Gait and Range of Motion

Although long assumed to have been quadrupedal, a 2007 anatomical study of the forelimbs has questioned this, arguing that their limited range of motion precluded effective habitual quadrupedal gait. Neither could the forelimbs swing fore and behind in a fashion similar to the hindlimbs, nor could the hand be rotated with the palmar surfaces facing downwards. This inability to pronate the hand is also supported by in-situ finds of articulated (still-connected) arms that always show unrotated hands with palmar faces facing each other. The study also ruled out the possibility of "knuckle-walking" and other forms of locomotion that would make a effective locomotion possible without the need to pronate the hand. Although its mass suggests a quadrupedal nature, Massospondylus would have been restricted to its hind legs for locomotion.

Since the discovery of rudimentary and nonfunctional clavicles in ceratopsians it was assumed that these shoulder bones were reduced in all dinosaurs that did not have true furculae. Robert Bakker (1987) suggested that this would have allowed the shoulder blades to swung with the forelimbs in quadrupedal dinosaurs, increasing their functional forelimb length. This would have reduced the discrepancy of length between fore- and hindlimbs in a quadrupedal Massospondylus. However, a recent discovery shows that Massospondylus possessed well-developed clavicles that were joined in a furcula-like arrangement, acting like a clasp between the right and left shoulder blades and prohibiting any rotation of these bones. This discovery indicates that the clavicle reduction is limited to the evolutionary line leading to the ceratopsians. It also indicates that the furcula of birds is derived from clavicles.
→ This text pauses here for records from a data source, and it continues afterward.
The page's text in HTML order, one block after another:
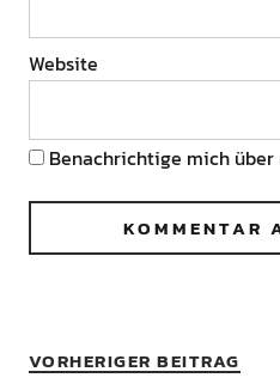
Website
Benachrichtige mich
VORHERIGER BEITRAG
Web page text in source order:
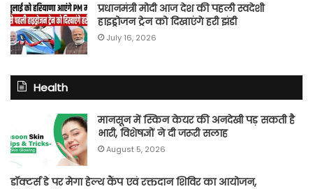
प्रधानमंत्री मोदी आज देश की पहली स्वदेशी
हाइड्रोजन ट्रेन को दिखाएंगे हरी झंडी
July 16, 2026
Health
मानसून में स्किन केयर की अनदेखी पड़ सकती है
भारी, विशेषज्ञों ने दी जरूरी सलाह
August 5, 2026
डॉक्टर्स डे पर मेगा हेल्थ कैंप एवं रक्तदान शिविर का आयोजन,
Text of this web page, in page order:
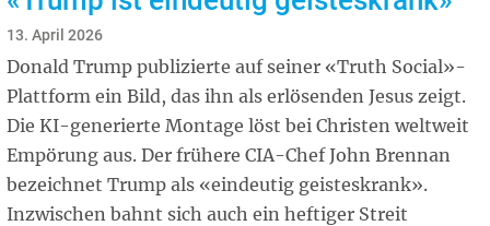
13. April 2026
Donald Trump publizierte auf seiner «Truth Social»-
Plattform ein Bild, das ihn als erlösenden Jesus zeigt.
Die KI-generierte Montage löst bei Christen weltweit
Empörung aus. Der frühere CIA-Chef John Brennan
bezeichnet Trump als «eindeutig geisteskrank».
Inzwischen bahnt sich auch ein heftiger Streit

Michael Cooper (1981) noted that the zygapophyses of the neck vertebrae were inclined, prohibiting significant horizontal movement of the neck, so that “consequently any significant movement in this direction must have been accomplished by a change in the position of the entire body”. This was contradicted in a recent study, noting that only the basalmost cervicals show inclined zygapophyses, allowing sufficient horizontal movement of the neck as a whole.